Selected videography

Airbourne – "Blonde, Bad and Beautiful"
Arthur Baker and The Backbeat Disciples – "Talk It Over"
Backstreet Boys — "Last Christmas"
The Blank Theory – "Middle of Nowhere"
Blessid Union of Souls – "I Wanna Be There"
Bobby Jimmy and the Critters – "Roaches"
Brand New Heavies featuring Q-Tip – "Sometimes"
Brand New Heavies – "You Are the Universe"
Breakfast Club – "Drive My Car"
George Clinton – "Do Fries Go with That Shake?"
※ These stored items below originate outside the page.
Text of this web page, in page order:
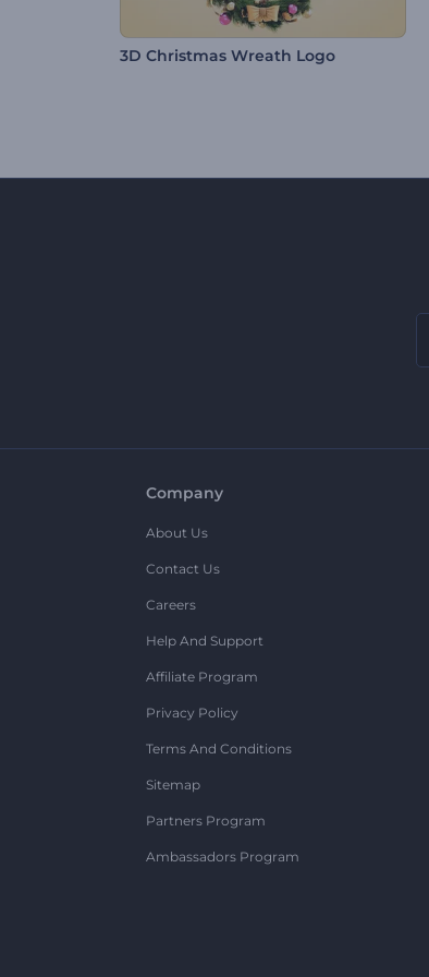
3D Christmas Wreath Logo
Company
About Us
Contact Us
Careers
Help And Support
Affiliate Program
Privacy Policy
Terms And Conditions
Sitemap
Partners Program
Ambassadors Program

Bootsy Collins – "Party on Plastic"
Counting Crows – "Palisades Park"
Counting Crows – "Scarecrow"
The Decemberists – "Make You Better"
Dream Theater – "The Enemy Inside"
Eagles of Death Metal – "Speaking in Tongues"
Eve 6 – "Victoria"
Foxy Shazam – "I Like It"
Frickin' A – "Jessie's Girl"
Geggy Tah – "Whoever You Are"
The Georgia Satellites – "Keep Your Hands to Yourself"
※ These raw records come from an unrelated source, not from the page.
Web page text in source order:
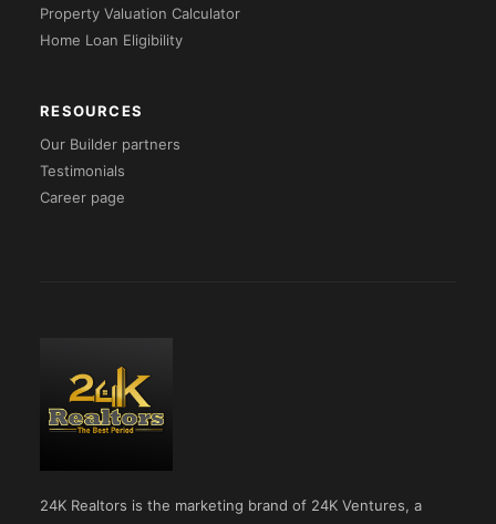
Property Valuation Calculator
Home Loan Eligibility
RESOURCES
Our Builder partners
Testimonials
Career page
24K Realtors is the marketing brand of 24K Ventures, a
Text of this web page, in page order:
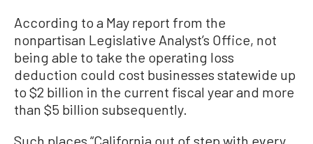
According to a May report from the
nonpartisan Legislative Analyst’s Office, not
being able to take the operating loss
deduction could cost businesses statewide up
to $2 billion in the current fiscal year and more
than $5 billion subsequently.
Such places “California out of step with every
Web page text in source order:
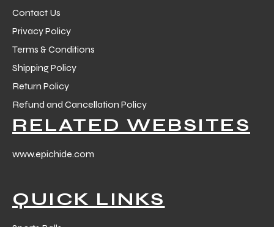
Contact Us
Privacy Policy
Terms & Conditions
Shipping Policy
Return Policy
Refund and Cancellation Policy
RELATED WEBSITES
www.epichide.com
QUICK LINKS
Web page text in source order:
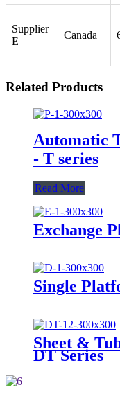
Supplier
E
Canada
Related Products
Automatic
- T series
Read More
Exchange
Single
Sheet &
DT Series
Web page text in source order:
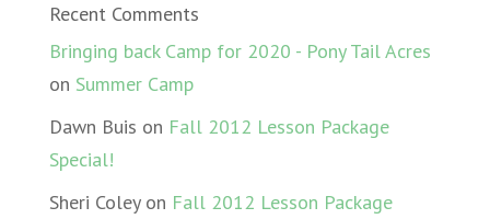
Recent Comments
Bringing back Camp for 2020 - Pony Tail Acres
on Summer Camp
Dawn Buis on Fall 2012 Lesson Package
Special!
Sheri Coleyon Fall 2012 Lesson Package

The Georgia Satellites – "Myth of Love"
The Georgia Satellites – "Shake That Thang"
Good Charlotte – "Lifestyles of the Rich and Famous"
Grandmaster Flash – "Style"
Hank Williams Jr. featuring Van Halen – "My Name Is Bocephus"
Hank Williams Jr. featuring Kid Rock – "Naked Women and Beer"
Hank Williams Jr. – "Young Country"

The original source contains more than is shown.